• [Task to carry out] The pictures stay out; all of the data is to be printed exactly.

Source records:
**********
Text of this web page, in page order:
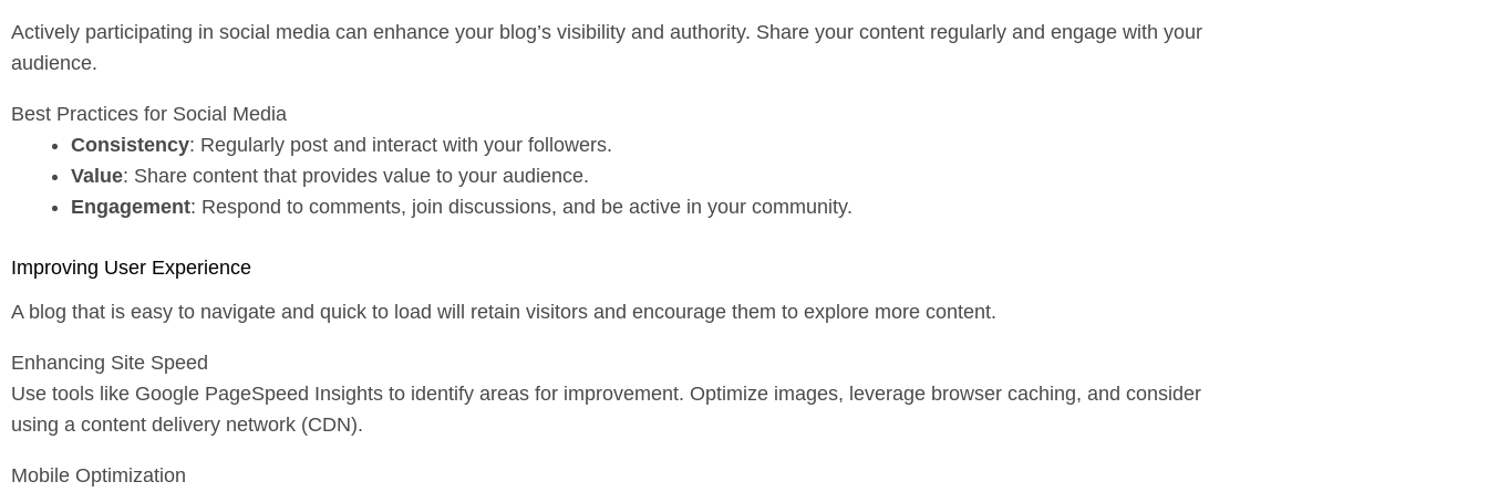
Actively participating in social media can enhance your blog’s visibility and authority. Share your content regularly and engage with your
audience.
Best Practices for Social Media
Consistency: Regularly post and interact with your followers.
Value: Share content that provides value to your audience.
Engagement: Respond to comments, join discussions, and be active in your community.
Improving User Experience
A blog that is easy to navigate and quick to load will retain visitors and encourage them to explore more content.
Enhancing Site Speed
Use tools like Google PageSpeed Insights to identify areas for improvement. Optimize images, leverage browser caching, and consider
using a content delivery network (CDN).
Mobile Optimization
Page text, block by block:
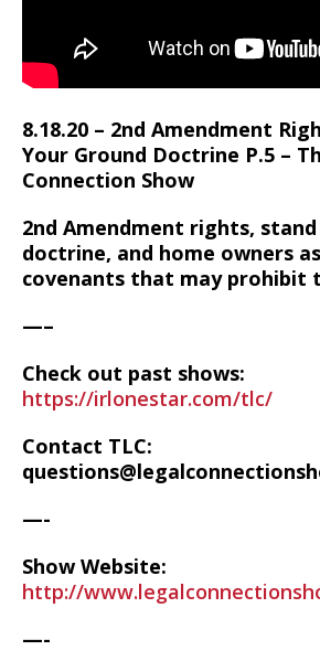
8.18.20 – 2nd Amendment
Your Ground Doctrine P.5 –
Connection Show
2nd Amendment rights,
doctrine, and home owners
covenants that may prohibit
—–
Check out past shows:
https://irlonestar.com/tlc/
Contact TLC:
—-
Show Website:
http://
—-
**********
• [Answer space]
Text of this web page, in page order:
Actively participating in social media can enhance your blog’s visibility and authority. Share your content regularly and engage with your
audience.
Best Practices for Social Media
Consistency: Regularly post and interact with your followers.
Value: Share content that provides value to your audience.
Engagement: Respond to comments, join discussions, and be active in your community.
Improving User Experience
A blog that is easy to navigate and quick to load will retain visitors and encourage them to explore more content.
Enhancing Site Speed
Use tools like Google PageSpeed Insights to identify areas for improvement. Optimize images, leverage browser caching, and consider
using a content delivery network (CDN).
Mobile Optimization
Page text, block by block:
8.18.20 – 2nd Amendment
Your Ground Doctrine P.5 –
Connection Show
2nd Amendment rights,
doctrine, and home owners
covenants that may prohibit
—–
Check out past shows:
https://irlonestar.com/tlc/
Contact TLC:
—-
Show Website:
http://
—-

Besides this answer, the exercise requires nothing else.